** EXTRACTED DATA follows **

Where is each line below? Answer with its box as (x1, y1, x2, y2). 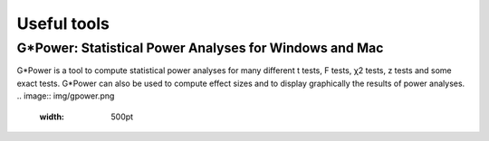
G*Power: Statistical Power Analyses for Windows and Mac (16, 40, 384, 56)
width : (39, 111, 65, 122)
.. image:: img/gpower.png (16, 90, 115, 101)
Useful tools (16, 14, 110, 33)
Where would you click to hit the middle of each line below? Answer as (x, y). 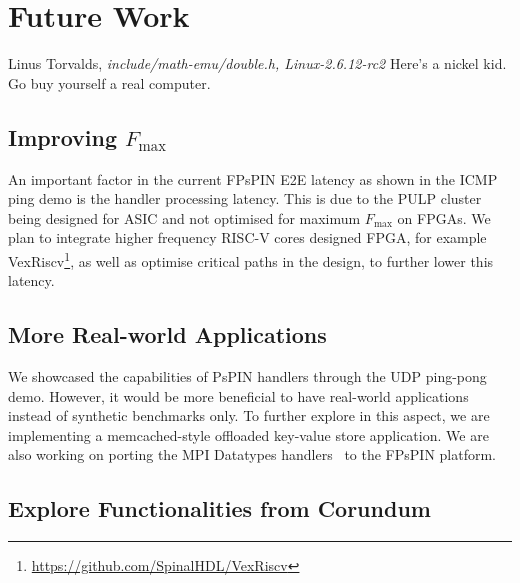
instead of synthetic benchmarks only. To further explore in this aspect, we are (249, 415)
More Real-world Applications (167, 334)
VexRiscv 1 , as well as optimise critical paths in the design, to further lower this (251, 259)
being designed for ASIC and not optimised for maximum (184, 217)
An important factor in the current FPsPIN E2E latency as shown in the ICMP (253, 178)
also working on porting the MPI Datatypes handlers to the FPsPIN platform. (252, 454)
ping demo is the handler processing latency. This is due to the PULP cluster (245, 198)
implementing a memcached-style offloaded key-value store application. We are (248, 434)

** End of EXTRACTED DATA **
** EXTRACTED DATA follows **

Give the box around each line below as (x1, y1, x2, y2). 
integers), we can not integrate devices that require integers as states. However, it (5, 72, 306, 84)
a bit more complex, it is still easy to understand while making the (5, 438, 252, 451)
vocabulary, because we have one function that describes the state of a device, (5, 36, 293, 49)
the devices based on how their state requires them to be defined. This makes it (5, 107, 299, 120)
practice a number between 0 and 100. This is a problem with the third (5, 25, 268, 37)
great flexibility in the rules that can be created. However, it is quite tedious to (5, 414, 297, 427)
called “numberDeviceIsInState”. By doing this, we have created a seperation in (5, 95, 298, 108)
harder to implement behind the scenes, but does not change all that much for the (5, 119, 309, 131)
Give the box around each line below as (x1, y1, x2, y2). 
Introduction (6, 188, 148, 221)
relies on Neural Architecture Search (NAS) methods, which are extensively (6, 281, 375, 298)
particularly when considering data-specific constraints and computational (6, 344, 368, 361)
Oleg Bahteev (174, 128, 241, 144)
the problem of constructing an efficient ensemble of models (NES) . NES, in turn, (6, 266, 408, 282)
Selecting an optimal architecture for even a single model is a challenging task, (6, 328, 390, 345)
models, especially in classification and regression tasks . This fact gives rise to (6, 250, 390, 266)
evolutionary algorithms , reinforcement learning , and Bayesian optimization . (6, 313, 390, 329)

** End of EXTRACTED DATA **
** EXTRACTED DATA follows **

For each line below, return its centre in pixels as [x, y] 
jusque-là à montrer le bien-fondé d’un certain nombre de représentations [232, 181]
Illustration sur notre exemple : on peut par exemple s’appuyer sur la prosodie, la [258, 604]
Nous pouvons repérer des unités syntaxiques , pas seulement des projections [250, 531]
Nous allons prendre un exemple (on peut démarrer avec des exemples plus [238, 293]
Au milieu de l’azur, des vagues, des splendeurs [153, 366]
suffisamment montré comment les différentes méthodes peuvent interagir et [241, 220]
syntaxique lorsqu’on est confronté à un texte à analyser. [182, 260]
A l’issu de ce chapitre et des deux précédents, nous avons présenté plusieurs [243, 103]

** End of EXTRACTED DATA **

TRY IT: Between and including the line with "G*Power: Statistical Power" and the line with "Where would you", repeat every line exactly as it appears above, with pictures left out.

EXPECTED ANSWER:
G*Power: Statistical Power Analyses for Windows and Mac (16, 40, 384, 56)
width : (39, 111, 65, 122)
.. image:: img/gpower.png (16, 90, 115, 101)
Useful tools (16, 14, 110, 33)
Where would you click to hit the middle of each line below? Answer as (x, y). 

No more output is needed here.